INSTRUCTIONS FOR THE TASK: Look below for the line with "For each line"; begin the copy there and stop after the line with "of related work", keeping the text exact and the pictures out.

SOURCE MATERIAL:
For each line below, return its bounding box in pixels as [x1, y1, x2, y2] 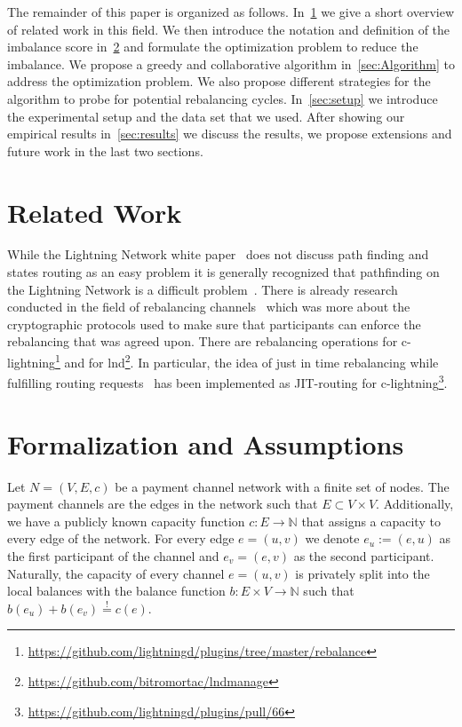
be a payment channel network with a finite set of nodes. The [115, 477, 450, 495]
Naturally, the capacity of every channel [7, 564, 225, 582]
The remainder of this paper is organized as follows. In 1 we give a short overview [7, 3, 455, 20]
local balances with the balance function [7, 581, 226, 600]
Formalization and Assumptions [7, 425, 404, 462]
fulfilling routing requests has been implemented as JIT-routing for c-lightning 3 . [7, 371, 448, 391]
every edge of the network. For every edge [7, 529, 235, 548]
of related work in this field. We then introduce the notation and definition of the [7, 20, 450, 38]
==
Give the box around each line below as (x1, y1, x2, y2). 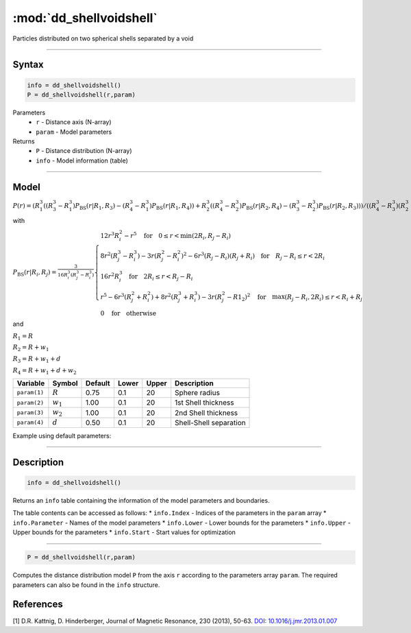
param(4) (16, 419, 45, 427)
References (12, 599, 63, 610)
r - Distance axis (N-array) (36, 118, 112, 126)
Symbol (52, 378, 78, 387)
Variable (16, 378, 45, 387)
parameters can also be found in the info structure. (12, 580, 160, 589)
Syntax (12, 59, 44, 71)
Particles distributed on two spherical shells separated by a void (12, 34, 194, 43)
* * *
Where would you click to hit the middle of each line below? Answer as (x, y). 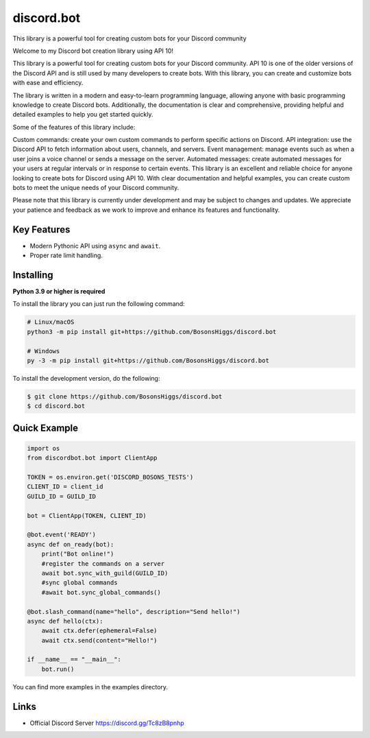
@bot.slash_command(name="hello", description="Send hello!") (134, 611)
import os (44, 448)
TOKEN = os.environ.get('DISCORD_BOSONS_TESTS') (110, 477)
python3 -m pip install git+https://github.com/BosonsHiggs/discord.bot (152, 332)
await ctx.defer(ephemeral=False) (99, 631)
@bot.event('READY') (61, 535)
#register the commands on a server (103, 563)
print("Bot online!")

YOUR SOLUTION:
For each line below, return its bounding box in pixels as [x1, y1, x2, y2] 
be a payment channel network with a finite set of nodes. The [115, 477, 450, 495]
Naturally, the capacity of every channel [7, 564, 225, 582]
The remainder of this paper is organized as follows. In 1 we give a short overview [7, 3, 455, 20]
local balances with the balance function [7, 581, 226, 600]
Formalization and Assumptions [7, 425, 404, 462]
fulfilling routing requests has been implemented as JIT-routing for c-lightning 3 . [7, 371, 448, 391]
every edge of the network. For every edge [7, 529, 235, 548]
of related work in this field. We then introduce the notation and definition of the [7, 20, 450, 38]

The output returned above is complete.